Report back each line of the data that contains the word "event".

● Stored items
((

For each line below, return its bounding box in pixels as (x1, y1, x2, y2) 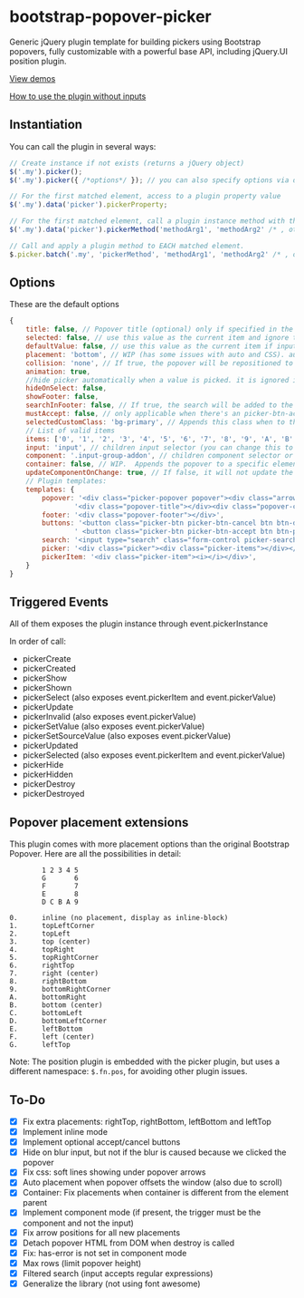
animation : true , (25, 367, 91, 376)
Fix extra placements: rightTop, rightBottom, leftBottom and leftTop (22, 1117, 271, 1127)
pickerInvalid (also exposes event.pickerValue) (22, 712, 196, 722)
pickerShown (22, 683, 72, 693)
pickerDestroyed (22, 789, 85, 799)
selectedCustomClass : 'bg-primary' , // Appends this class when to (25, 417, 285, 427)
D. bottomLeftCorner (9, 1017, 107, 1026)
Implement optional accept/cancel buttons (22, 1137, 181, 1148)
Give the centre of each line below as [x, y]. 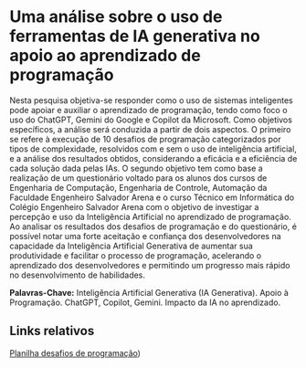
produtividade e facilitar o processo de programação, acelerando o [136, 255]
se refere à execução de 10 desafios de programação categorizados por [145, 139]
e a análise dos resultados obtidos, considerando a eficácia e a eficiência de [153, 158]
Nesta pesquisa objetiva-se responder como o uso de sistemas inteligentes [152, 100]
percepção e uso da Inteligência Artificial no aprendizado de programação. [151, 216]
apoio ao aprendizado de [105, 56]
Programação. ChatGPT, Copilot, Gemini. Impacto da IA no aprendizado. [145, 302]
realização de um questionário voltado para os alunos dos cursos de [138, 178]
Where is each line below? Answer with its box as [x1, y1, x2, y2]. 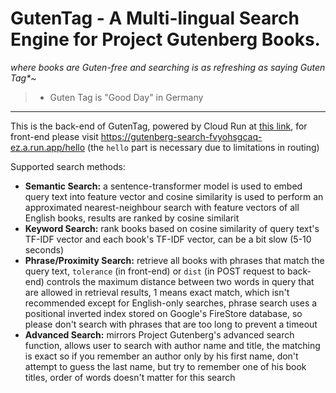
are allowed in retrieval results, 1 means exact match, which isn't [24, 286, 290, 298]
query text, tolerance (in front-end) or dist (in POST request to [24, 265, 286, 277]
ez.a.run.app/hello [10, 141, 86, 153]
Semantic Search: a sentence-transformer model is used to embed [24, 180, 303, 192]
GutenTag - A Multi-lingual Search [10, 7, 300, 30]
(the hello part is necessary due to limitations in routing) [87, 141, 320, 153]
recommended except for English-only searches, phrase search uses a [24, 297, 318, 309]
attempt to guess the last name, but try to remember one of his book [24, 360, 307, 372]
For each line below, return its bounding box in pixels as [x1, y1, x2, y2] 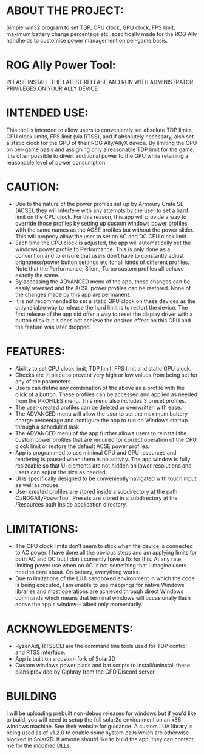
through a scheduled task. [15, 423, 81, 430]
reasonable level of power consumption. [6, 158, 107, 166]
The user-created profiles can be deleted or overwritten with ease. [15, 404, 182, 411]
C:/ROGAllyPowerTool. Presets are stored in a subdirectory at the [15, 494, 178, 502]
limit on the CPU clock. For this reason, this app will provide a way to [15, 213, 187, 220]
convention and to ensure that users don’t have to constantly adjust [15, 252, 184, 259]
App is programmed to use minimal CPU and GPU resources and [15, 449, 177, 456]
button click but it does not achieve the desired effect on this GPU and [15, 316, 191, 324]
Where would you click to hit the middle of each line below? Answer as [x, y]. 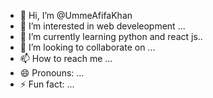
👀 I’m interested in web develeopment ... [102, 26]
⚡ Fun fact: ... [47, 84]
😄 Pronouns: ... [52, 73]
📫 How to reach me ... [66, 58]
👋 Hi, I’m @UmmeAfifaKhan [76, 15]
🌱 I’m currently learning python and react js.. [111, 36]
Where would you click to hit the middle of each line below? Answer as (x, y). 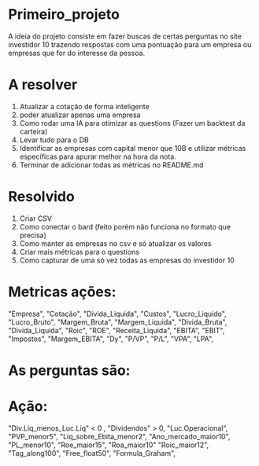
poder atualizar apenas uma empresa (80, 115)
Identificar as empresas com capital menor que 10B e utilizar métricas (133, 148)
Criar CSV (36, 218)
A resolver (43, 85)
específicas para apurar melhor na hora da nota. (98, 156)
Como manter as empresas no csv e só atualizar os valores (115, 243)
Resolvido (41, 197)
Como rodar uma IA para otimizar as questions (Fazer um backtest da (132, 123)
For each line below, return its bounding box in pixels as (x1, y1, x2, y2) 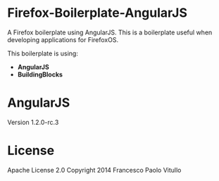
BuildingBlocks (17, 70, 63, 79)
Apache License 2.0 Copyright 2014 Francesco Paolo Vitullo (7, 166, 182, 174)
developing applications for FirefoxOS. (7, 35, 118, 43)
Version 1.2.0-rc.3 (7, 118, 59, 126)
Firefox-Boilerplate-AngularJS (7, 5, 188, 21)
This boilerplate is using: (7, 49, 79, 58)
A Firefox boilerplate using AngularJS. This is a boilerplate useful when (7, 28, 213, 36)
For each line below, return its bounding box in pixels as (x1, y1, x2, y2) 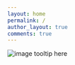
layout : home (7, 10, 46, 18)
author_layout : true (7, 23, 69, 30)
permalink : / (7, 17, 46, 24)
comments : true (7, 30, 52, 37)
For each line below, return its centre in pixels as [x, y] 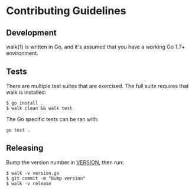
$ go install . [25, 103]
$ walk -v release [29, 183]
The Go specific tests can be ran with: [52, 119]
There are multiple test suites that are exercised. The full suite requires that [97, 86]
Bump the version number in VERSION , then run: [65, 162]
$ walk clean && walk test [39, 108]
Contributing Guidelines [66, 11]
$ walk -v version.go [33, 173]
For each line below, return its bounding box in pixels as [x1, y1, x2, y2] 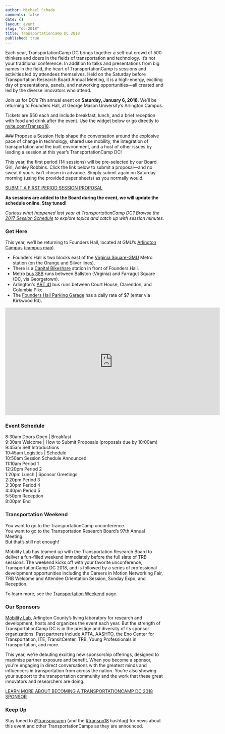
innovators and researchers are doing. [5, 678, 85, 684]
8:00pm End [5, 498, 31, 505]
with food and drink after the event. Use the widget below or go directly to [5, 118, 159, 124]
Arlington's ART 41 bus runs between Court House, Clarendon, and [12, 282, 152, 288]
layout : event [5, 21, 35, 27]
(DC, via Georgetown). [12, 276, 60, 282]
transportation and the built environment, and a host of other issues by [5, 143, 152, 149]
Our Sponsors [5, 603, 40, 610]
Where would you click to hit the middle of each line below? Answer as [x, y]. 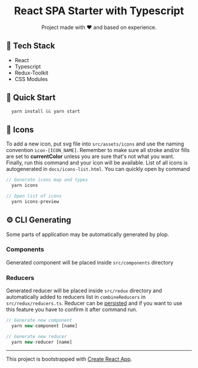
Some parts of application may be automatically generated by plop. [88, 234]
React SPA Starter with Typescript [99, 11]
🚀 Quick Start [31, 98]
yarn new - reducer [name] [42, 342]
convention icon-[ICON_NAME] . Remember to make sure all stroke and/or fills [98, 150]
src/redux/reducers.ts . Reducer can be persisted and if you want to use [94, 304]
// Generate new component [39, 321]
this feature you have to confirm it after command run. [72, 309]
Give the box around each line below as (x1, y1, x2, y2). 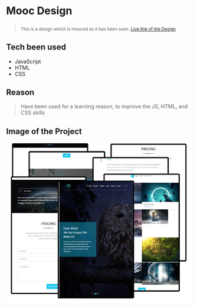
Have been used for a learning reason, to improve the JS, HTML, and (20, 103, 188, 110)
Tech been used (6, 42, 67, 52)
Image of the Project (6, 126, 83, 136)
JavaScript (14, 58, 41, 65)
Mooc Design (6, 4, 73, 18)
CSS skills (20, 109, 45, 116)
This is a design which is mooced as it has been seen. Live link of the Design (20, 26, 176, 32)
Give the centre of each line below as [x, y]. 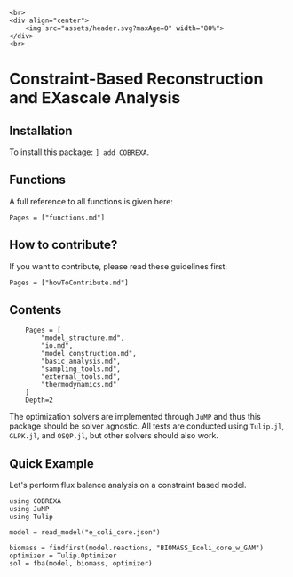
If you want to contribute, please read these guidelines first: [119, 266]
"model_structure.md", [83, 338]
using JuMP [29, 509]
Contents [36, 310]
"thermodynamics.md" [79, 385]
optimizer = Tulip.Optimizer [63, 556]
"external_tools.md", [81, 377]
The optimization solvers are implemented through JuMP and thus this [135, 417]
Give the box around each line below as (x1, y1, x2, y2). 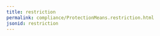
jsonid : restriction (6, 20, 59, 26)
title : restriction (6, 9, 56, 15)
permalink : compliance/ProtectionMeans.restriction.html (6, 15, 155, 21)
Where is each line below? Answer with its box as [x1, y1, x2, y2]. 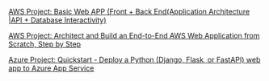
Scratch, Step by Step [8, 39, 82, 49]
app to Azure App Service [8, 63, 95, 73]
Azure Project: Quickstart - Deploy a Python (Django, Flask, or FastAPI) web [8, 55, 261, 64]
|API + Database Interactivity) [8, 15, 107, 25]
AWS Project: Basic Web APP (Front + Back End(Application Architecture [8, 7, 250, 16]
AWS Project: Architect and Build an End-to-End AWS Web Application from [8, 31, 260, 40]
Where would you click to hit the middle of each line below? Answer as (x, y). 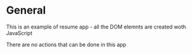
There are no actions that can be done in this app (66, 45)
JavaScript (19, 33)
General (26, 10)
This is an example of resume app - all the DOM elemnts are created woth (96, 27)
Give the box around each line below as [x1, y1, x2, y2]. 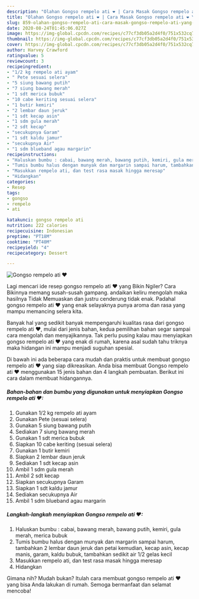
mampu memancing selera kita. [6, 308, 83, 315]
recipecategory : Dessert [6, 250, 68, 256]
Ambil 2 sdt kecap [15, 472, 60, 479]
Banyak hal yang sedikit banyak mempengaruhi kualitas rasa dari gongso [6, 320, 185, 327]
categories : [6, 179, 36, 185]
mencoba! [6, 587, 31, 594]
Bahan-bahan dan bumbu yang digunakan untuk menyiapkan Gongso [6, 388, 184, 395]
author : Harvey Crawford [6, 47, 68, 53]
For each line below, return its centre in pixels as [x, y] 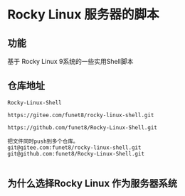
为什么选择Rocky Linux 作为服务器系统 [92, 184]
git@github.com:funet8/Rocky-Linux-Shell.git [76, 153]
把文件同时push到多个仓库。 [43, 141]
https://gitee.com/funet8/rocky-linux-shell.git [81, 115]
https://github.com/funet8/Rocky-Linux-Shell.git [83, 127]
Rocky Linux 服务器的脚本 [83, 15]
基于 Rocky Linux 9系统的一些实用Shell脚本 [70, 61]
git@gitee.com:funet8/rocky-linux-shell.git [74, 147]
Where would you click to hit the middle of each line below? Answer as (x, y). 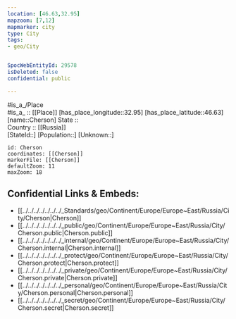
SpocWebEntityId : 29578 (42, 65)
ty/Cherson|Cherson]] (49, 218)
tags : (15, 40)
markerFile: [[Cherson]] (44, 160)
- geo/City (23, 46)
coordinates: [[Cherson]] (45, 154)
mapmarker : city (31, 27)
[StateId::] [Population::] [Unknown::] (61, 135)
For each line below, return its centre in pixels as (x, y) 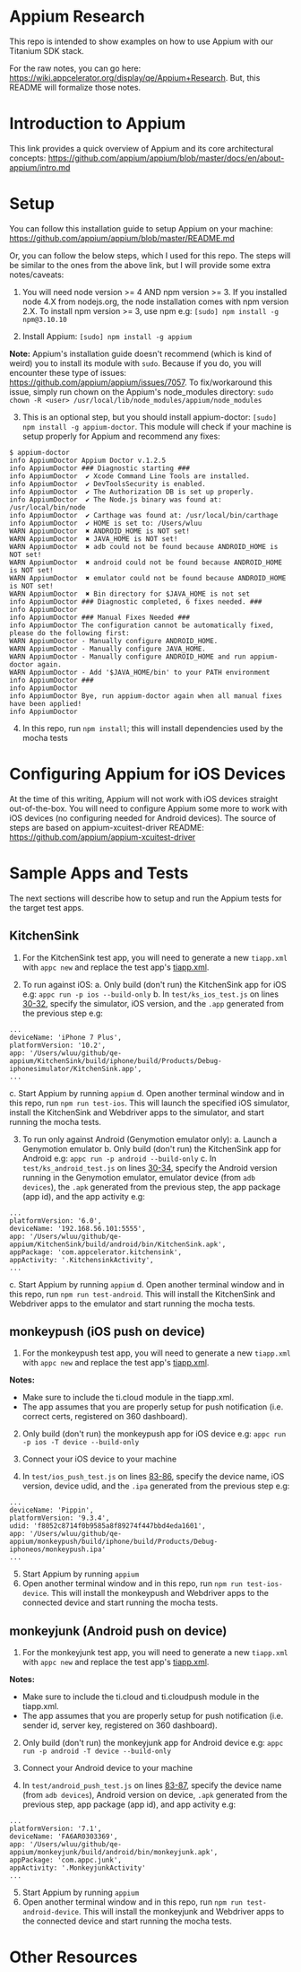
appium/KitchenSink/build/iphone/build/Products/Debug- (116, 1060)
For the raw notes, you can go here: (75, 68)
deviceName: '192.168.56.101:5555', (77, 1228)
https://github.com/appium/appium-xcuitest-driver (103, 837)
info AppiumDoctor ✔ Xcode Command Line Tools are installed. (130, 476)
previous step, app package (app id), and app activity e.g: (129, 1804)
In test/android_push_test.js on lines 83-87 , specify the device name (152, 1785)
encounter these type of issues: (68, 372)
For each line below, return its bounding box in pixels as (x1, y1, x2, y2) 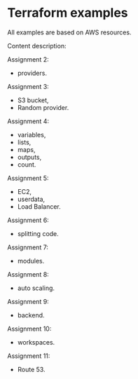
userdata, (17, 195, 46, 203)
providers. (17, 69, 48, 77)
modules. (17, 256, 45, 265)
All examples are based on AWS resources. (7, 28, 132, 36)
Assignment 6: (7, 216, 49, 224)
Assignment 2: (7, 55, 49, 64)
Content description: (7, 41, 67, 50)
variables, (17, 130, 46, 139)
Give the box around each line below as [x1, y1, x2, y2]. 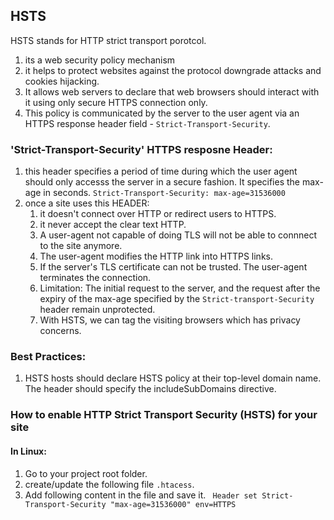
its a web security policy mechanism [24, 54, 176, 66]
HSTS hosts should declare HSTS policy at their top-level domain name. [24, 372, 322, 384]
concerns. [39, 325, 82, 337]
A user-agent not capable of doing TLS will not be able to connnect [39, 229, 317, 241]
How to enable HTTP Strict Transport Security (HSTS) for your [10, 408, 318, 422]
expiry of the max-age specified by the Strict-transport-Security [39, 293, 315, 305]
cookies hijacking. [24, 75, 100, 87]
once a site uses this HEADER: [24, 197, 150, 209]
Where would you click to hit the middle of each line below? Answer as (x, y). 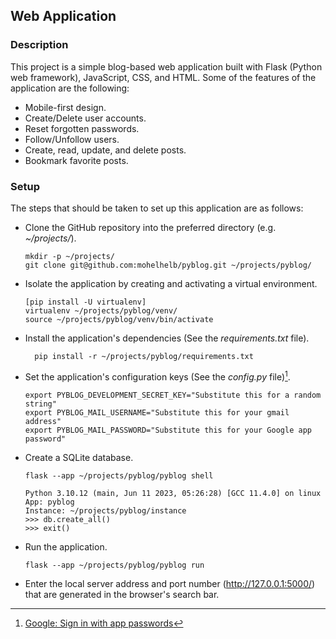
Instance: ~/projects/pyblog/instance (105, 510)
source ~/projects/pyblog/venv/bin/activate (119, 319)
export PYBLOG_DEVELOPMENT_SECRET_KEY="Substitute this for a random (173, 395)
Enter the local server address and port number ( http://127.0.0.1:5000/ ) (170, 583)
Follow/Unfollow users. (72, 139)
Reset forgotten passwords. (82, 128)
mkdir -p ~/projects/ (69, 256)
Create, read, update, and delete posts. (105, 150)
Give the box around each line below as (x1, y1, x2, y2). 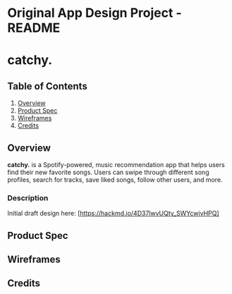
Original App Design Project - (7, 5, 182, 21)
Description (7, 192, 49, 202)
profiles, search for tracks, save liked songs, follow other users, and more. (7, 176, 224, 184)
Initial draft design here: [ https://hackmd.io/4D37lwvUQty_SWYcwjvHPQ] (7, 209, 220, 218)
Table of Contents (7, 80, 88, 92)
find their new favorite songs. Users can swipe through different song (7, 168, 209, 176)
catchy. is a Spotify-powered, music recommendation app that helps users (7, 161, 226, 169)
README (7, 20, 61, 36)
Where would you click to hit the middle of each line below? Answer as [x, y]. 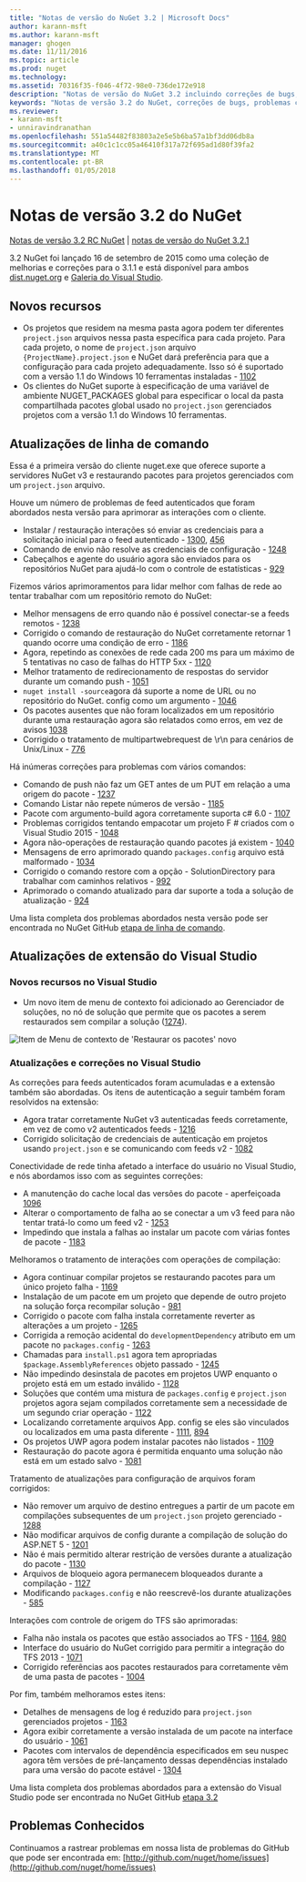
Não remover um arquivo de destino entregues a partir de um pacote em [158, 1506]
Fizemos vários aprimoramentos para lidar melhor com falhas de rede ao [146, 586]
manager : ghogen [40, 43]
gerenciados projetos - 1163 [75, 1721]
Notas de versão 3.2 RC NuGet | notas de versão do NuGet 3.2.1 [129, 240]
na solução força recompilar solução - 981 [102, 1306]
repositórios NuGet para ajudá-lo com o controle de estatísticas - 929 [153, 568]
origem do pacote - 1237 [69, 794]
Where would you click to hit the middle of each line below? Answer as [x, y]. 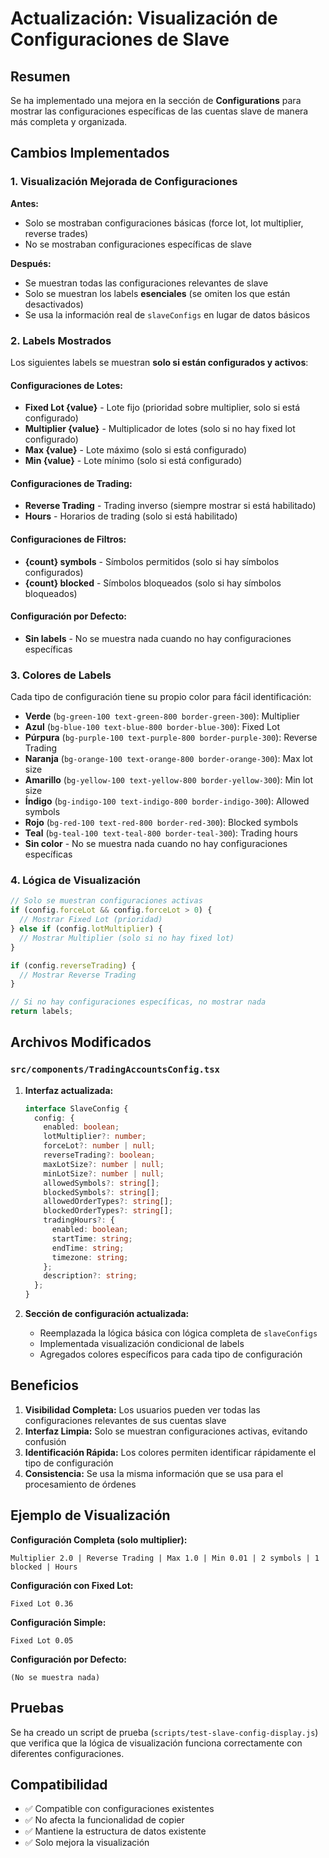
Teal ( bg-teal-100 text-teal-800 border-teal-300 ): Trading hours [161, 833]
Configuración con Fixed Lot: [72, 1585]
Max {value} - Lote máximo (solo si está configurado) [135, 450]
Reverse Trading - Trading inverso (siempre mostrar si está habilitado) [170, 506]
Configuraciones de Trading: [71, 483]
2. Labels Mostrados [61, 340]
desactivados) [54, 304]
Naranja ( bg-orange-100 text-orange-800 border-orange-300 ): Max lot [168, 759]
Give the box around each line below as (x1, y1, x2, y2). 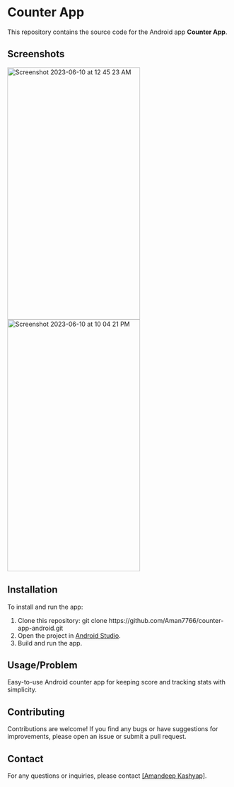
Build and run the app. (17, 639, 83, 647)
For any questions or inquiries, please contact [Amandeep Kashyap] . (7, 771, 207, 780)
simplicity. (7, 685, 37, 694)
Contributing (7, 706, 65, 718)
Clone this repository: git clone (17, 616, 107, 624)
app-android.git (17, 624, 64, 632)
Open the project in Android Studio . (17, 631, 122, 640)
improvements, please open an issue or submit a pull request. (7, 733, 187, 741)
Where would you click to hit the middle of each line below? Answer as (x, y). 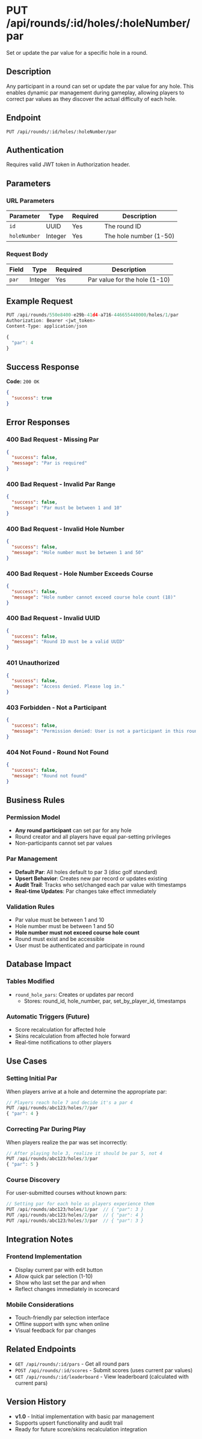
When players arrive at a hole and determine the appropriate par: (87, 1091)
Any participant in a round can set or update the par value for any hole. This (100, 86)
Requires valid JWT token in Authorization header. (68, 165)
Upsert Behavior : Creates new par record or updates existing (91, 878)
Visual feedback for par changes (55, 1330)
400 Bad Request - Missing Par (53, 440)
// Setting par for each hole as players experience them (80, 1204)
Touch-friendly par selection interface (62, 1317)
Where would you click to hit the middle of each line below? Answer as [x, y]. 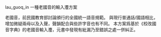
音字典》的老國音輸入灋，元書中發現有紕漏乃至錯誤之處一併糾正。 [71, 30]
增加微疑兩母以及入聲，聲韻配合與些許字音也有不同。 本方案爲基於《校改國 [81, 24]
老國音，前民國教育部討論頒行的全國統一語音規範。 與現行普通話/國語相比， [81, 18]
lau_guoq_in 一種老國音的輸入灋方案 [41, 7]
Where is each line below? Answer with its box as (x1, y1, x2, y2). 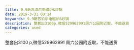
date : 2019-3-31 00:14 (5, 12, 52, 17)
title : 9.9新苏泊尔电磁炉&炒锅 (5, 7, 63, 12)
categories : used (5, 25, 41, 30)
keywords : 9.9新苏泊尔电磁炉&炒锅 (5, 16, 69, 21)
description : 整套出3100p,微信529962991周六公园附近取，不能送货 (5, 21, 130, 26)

))

● Problem solution
pickerInvalid (also exposes event.pickerValue) (22, 712, 196, 722)
with food and drink after the event. Use the widget below or go directly to [5, 118, 159, 124]
layout : event [5, 21, 35, 27]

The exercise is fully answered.